▶ Assignment:
Look through the lines below for the word "nodes", and copy every line that has it.

▶ Input for this task:

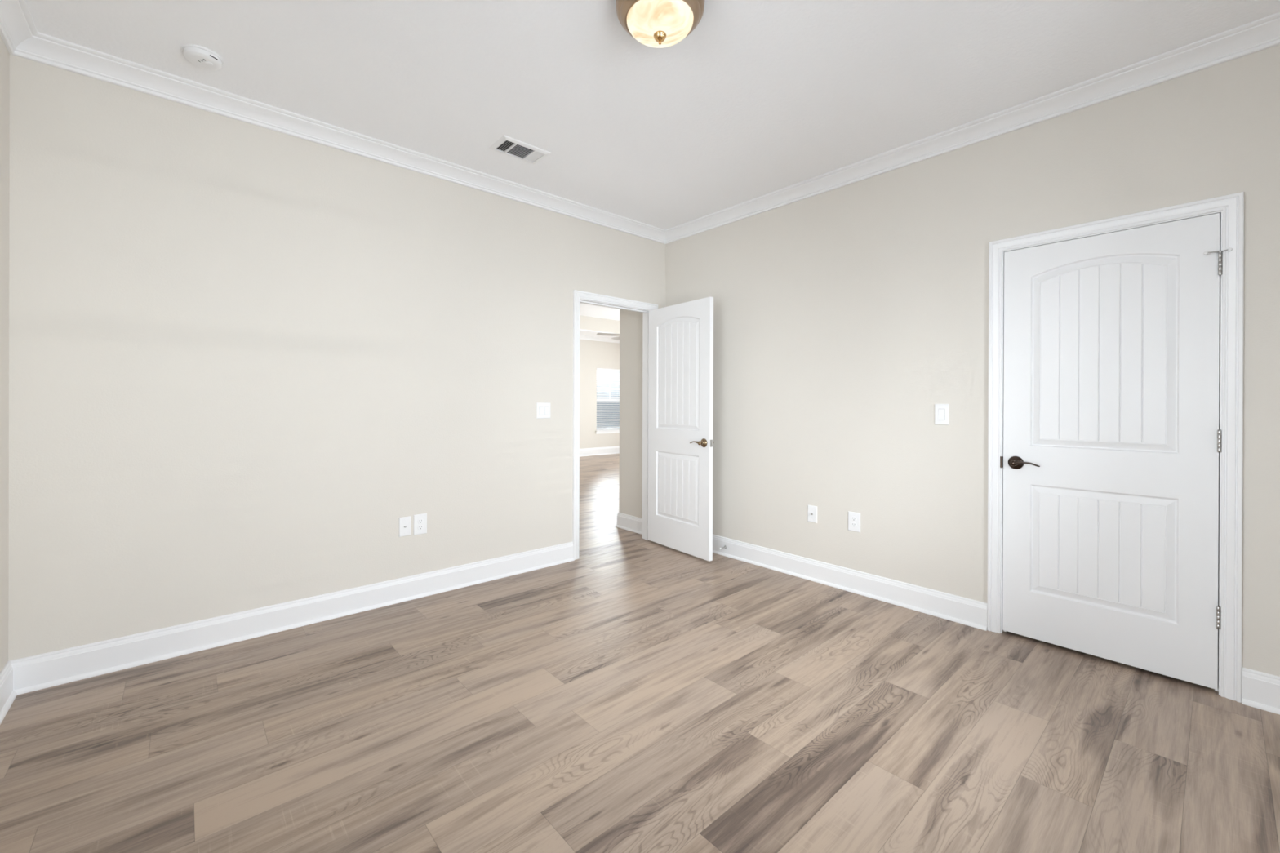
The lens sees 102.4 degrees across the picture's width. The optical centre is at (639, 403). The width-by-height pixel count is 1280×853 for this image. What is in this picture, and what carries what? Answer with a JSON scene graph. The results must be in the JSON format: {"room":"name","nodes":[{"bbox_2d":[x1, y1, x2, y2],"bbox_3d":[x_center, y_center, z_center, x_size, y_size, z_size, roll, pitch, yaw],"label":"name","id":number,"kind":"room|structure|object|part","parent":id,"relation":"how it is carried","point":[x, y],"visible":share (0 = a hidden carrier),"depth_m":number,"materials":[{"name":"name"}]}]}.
{"room":"empty bedroom","nodes":[
{"label":"empty bedroom","id":0,"kind":"room"},
{"bbox_2d":[0,35,9,672],"bbox_3d":[-1.341,-0.207,0.612,0.115,2.843,3.965,0,0,-42],"label":"wall","id":1,"kind":"structure","parent":0,"point":[4,54],"depth_m":2.08,"materials":[{"name":"beige paint"}]},
{"bbox_2d":[0,661,17,724],"bbox_3d":[-1.331,1.144,0.704,0.028,0.141,3.850,0,0,-42],"label":"baseboard","id":2,"kind":"structure","parent":1,"relation":"attached to","point":[7,695],"depth_m":2.05,"materials":[{"name":"white wood"}]},
{"bbox_2d":[0,0,37,53],"bbox_3d":[-1.299,-1.485,0.721,0.088,0.087,3.850,0,0,-42],"label":"trim","id":3,"kind":"structure","parent":1,"relation":"attached to","point":[17,25],"depth_m":2.02,"materials":[{"name":"white wood"}]},
{"bbox_2d":[8,53,665,661],"bbox_3d":[-1.233,-0.210,3.437,4.030,2.843,0.115,0,0,-42],"label":"wall","id":4,"kind":"structure","parent":0,"point":[241,353],"depth_m":2.67,"materials":[{"name":"beige paint"}]},
{"bbox_2d":[8,542,574,695],"bbox_3d":[-1.563,1.141,3.053,2.802,0.141,0.028,0,0,-42],"label":"baseboard","id":5,"kind":"structure","parent":4,"relation":"attached to","point":[49,669],"depth_m":2.66,"materials":[{"name":"white wood"}]},
{"bbox_2d":[10,31,665,244],"bbox_3d":[-1.161,-1.487,3.359,3.800,0.087,0.088,0,0,-42],"label":"trim","id":6,"kind":"structure","parent":4,"relation":"attached to","point":[42,48],"depth_m":2.73,"materials":[{"name":"white wood"}]},
{"bbox_2d":[399,515,410,537],"bbox_3d":[-1.445,0.758,3.165,0.068,0.118,0.015,0,0,-42],"label":"cable jack","id":7,"kind":"object","parent":4,"relation":"attached to","point":[405,522],"visible":1,"depth_m":3.17,"materials":[{"name":"white plastic"}]},
{"bbox_2d":[413,513,426,535],"bbox_3d":[-1.379,0.758,3.229,0.080,0.126,0.008,0,0,-42],"label":"power outlet","id":8,"kind":"object","parent":4,"relation":"attached to","point":[420,520],"visible":1,"depth_m":3.23,"materials":[{"name":"white plastic"}]},
{"bbox_2d":[417,524,423,529],"bbox_3d":[-1.377,0.778,3.228,0.034,0.028,0.002,0,0,-42],"label":"receptacle","id":9,"kind":"object","parent":8,"relation":"attached to","point":[420,526],"depth_m":3.23,"materials":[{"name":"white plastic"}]},
{"bbox_2d":[417,519,423,524],"bbox_3d":[-1.377,0.739,3.227,0.034,0.028,0.002,0,0,-42],"label":"receptacle","id":10,"kind":"object","parent":8,"relation":"attached to","point":[420,521],"depth_m":3.23,"materials":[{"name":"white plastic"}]},
{"bbox_2d":[536,402,550,418],"bbox_3d":[-0.712,0.053,3.815,0.116,0.116,0.012,0,0,-42],"label":"light switch","id":11,"kind":"object","parent":4,"relation":"attached to","point":[543,409],"visible":1,"depth_m":3.81,"materials":[{"name":"white plastic"}]},
{"bbox_2d":[572,289,657,559],"bbox_3d":[-0.181,0.168,4.284,0.896,2.094,0.018,0,0,-42],"label":"trim","id":12,"kind":"structure","parent":4,"relation":"attached to","point":[577,295],"depth_m":4.00,"materials":[{"name":"white wood"}]},
{"bbox_2d":[580,298,649,540],"bbox_3d":[-0.225,0.189,4.334,0.810,2.051,0.115,0,0,-42],"label":"trim","id":13,"kind":"structure","parent":4,"relation":"attached to","point":[646,313],"depth_m":4.58,"materials":[{"name":"white wood"}]},
{"bbox_2d":[642,319,643,391],"bbox_3d":[-0.269,0.167,4.383,0.896,2.094,0.018,0,0,-42],"label":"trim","id":14,"kind":"structure","parent":4,"relation":"attached to","point":[642,319],"depth_m":4.64,"materials":[{"name":"white wood"}]},
{"bbox_2d":[648,297,713,561],"bbox_3d":[0.311,0.193,4.217,0.162,2.009,0.781,0,0,-37],"label":"door","id":15,"kind":"structure","parent":4,"relation":"in","point":[681,339],"depth_m":4.16,"materials":[{"name":"white wood"}]},
{"bbox_3d":[0.469,0.303,3.934,0.059,0.069,0.069,0,0,-37],"label":"handle","id":16,"kind":"part","parent":15,"relation":"part of","materials":[{"name":"gold metal"}]},
{"bbox_2d":[579,339,619,448],"bbox_3d":[-2.002,-0.450,11.153,8.500,3.300,0.115,0,0,-42],"label":"wall","id":17,"kind":"structure","parent":0,"point":[593,354],"depth_m":11.89,"materials":[{"name":"beige paint"}]},
{"bbox_2d":[579,445,619,456],"bbox_3d":[-1.960,1.112,11.101,8.500,0.176,0.028,0,0,-42],"label":"baseboard","id":18,"kind":"structure","parent":17,"relation":"attached to","point":[608,450],"depth_m":11.99,"materials":[{"name":"white wood"}]},
{"bbox_2d":[579,334,619,343],"bbox_3d":[-1.931,-1.499,11.076,8.500,0.087,0.088,0,0,-42],"label":"trim","id":19,"kind":"structure","parent":17,"relation":"attached to","point":[581,336],"depth_m":11.94,"materials":[{"name":"white wood"}]},
{"bbox_2d":[595,371,619,434],"bbox_3d":[-0.693,-0.059,12.291,0.970,1.535,0.145,0,0,-42],"label":"window","id":20,"kind":"structure","parent":17,"relation":"in","point":[615,431],"depth_m":12.27,"materials":[{"name":"white plastic"}]},
{"bbox_3d":[-0.679,0.671,12.273,0.970,0.075,0.095,0,0,-42],"label":"sill","id":21,"kind":"part","parent":20,"relation":"part of","materials":[{"name":"white wood"}]},
{"bbox_2d":[596,368,619,430],"bbox_3d":[-0.688,-0.097,12.285,0.894,1.454,0.054,0,0,-42],"label":"window blind","id":22,"kind":"object","parent":20,"relation":"attached to","point":[597,369],"visible":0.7,"depth_m":12.20,"materials":[{"name":"white plastic"}]},
{"bbox_3d":[-0.685,-0.799,12.285,0.894,0.050,0.054,0,0,-42],"label":"head rail","id":23,"kind":"part","parent":22,"relation":"part of","materials":[{"name":"white plastic"}]},
{"bbox_2d":[596,371,619,398],"bbox_3d":[-0.724,-0.442,12.328,0.820,0.680,0.014,0,0,-42],"label":"window pane","id":24,"kind":"object","parent":20,"relation":"attached to","point":[610,371],"depth_m":12.33,"materials":[{"name":"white glass"}]},
{"bbox_2d":[579,315,619,333],"bbox_3d":[-0.058,-1.707,9.119,6.340,0.307,4.100,0,0,-42],"label":"wall","id":25,"kind":"structure","parent":0,"point":[586,322],"depth_m":11.11,"materials":[{"name":"beige paint"}]},
{"bbox_2d":[619,309,643,518],"bbox_3d":[2.554,-0.429,7.192,6.950,3.300,0.470,0,0,-42],"label":"wall","id":26,"kind":"structure","parent":0,"point":[630,322],"depth_m":4.93,"materials":[{"name":"beige paint"}]},
{"bbox_2d":[615,512,642,534],"bbox_3d":[2.529,1.150,7.195,6.978,0.141,0.498,0,0,-42],"label":"baseboard","id":27,"kind":"structure","parent":26,"relation":"attached to","point":[628,522],"depth_m":4.92,"materials":[{"name":"white wood"}]},
{"bbox_2d":[0,453,1279,852],"bbox_3d":[0.529,1.214,6.644,10.930,0.001,10.492,0,0,-42],"label":"floor","id":28,"kind":"structure","parent":0,"point":[633,694],"depth_m":1.89,"materials":[{"name":"wood"}]},
{"bbox_2d":[25,0,1279,337],"bbox_3d":[0.578,-1.807,6.511,10.815,0.557,10.245,0,0,-42],"label":"ceiling","id":29,"kind":"structure","parent":0,"point":[762,97],"depth_m":2.35,"materials":[{"name":"white paint"}]},
{"bbox_2d":[181,44,223,70],"bbox_3d":[-1.923,-1.514,2.263,0.142,0.037,0.142,0,0,-42],"label":"smoke detector","id":30,"kind":"object","parent":29,"relation":"attached to","point":[202,57],"visible":1,"depth_m":2.24,"materials":[{"name":"white plastic"}]},
{"bbox_2d":[488,134,551,164],"bbox_3d":[-0.724,-1.524,3.106,0.308,0.011,0.200,0,0,-42],"label":"ceiling vent","id":31,"kind":"object","parent":29,"relation":"in","point":[507,145],"visible":1,"depth_m":3.09,"materials":[{"name":"white metal"}]},
{"bbox_2d":[596,333,619,339],"bbox_3d":[-0.141,-1.491,9.047,1.211,0.700,1.198,0,0,-42],"label":"ceiling fan","id":32,"kind":"object","parent":29,"relation":"hanging from","point":[597,334],"visible":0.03,"depth_m":8.90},
{"bbox_3d":[-0.487,-1.192,8.907,0.530,0.031,0.131,0,0,-17],"label":"blade","id":33,"kind":"part","parent":32,"relation":"part of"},
{"bbox_2d":[615,0,704,48],"bbox_3d":[0.076,-1.440,1.941,0.334,0.170,0.334,0,0,-42],"label":"ceiling light","id":34,"kind":"object","parent":29,"relation":"attached to","point":[658,24],"visible":1,"depth_m":1.90,"materials":[{"name":"beige glass"}]},
{"bbox_2d":[665,44,1279,676],"bbox_3d":[1.585,-0.200,3.212,0.115,2.843,3.965,0,0,-42],"label":"wall","id":35,"kind":"structure","parent":0,"point":[842,316],"depth_m":3.02,"materials":[{"name":"beige paint"}]},
{"bbox_2d":[807,505,817,523],"bbox_3d":[1.189,0.765,3.557,0.015,0.114,0.070,0,0,-42],"label":"cable jack","id":36,"kind":"object","parent":35,"relation":"attached to","point":[811,510],"visible":1,"depth_m":3.56,"materials":[{"name":"white plastic"}]},
{"bbox_2d":[712,534,987,631],"bbox_3d":[1.042,1.149,3.712,0.028,0.141,2.504,0,0,-42],"label":"baseboard","id":37,"kind":"structure","parent":35,"relation":"attached to","point":[961,610],"depth_m":3.27,"materials":[{"name":"white wood"}]},
{"bbox_2d":[848,511,860,532],"bbox_3d":[1.389,0.768,3.338,0.008,0.124,0.080,0,0,-42],"label":"power outlet","id":38,"kind":"object","parent":35,"relation":"attached to","point":[854,518],"visible":1,"depth_m":3.33,"materials":[{"name":"white plastic"}]},
{"bbox_2d":[851,522,856,527],"bbox_3d":[1.387,0.788,3.336,0.002,0.028,0.034,0,0,-42],"label":"receptacle","id":39,"kind":"object","parent":38,"relation":"attached to","point":[853,524],"depth_m":3.34,"materials":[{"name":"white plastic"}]},
{"bbox_2d":[851,516,856,521],"bbox_3d":[1.387,0.749,3.336,0.002,0.028,0.034,0,0,-42],"label":"receptacle","id":40,"kind":"object","parent":38,"relation":"attached to","point":[853,518],"depth_m":3.34,"materials":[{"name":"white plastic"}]},
{"bbox_2d":[934,404,949,425],"bbox_3d":[1.731,0.063,2.952,0.012,0.118,0.074,0,0,-42],"label":"light switch","id":41,"kind":"object","parent":35,"relation":"attached to","point":[941,411],"visible":1,"depth_m":2.95,"materials":[{"name":"white plastic"}]},
{"bbox_2d":[665,12,1279,244],"bbox_3d":[1.476,-1.478,3.186,0.088,0.087,3.850,0,0,-42],"label":"trim","id":42,"kind":"structure","parent":35,"relation":"attached to","point":[1263,33],"depth_m":2.62,"materials":[{"name":"white wood"}]},
{"bbox_2d":[986,191,1244,702],"bbox_3d":[2.222,0.200,2.485,0.128,2.051,0.807,0,0,-42],"label":"trim","id":43,"kind":"structure","parent":35,"relation":"attached to","point":[1220,212],"depth_m":2.19,"materials":[{"name":"white wood"}]},
{"bbox_3d":[1.933,0.312,2.746,0.042,0.060,0.009,0,0,-42],"label":"strike plate","id":44,"kind":"part","parent":43,"relation":"part of","materials":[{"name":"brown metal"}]},
{"bbox_2d":[1002,213,1232,689],"bbox_3d":[2.186,0.202,2.430,0.094,2.009,0.798,0,0,-42],"label":"door","id":45,"kind":"structure","parent":35,"relation":"in","point":[1113,437],"depth_m":2.40,"materials":[{"name":"white wood"}]},
{"bbox_3d":[1.946,0.310,2.674,0.059,0.069,0.069,0,0,-42],"label":"handle","id":46,"kind":"part","parent":45,"relation":"part of","materials":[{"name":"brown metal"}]},
{"bbox_3d":[1.969,0.308,2.620,0.022,0.022,0.111,0,0,-42],"label":"lever","id":47,"kind":"part","parent":45,"relation":"part of","materials":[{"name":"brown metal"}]},
{"bbox_2d":[1241,666,1279,715],"bbox_3d":[2.617,1.157,1.939,0.028,0.141,0.453,0,0,-42],"label":"baseboard","id":48,"kind":"structure","parent":35,"relation":"attached to","point":[1260,690],"depth_m":2.07,"materials":[{"name":"white wood"}]}
]}

▶ Exercise result:
The lens sees 102.4 degrees across the picture's width. The optical centre is at (639, 403). The width-by-height pixel count is 1280×853 for this image. What is in this picture, and what carries what? Answer with a JSON scene graph. The results must be in the JSON format: {"room":"name","nodes":[{"bbox_2d":[x1, y1, x2, y2],"bbox_3d":[x_center, y_center, z_center, x_size, y_size, z_size, roll, pitch, yaw],"label":"name","id":number,"kind":"room|structure|object|part","parent":id,"relation":"how it is carried","point":[x, y],"visible":share (0 = a hidden carrier),"depth_m":number,"materials":[{"name":"name"}]}]}.
{"room":"empty bedroom","nodes":[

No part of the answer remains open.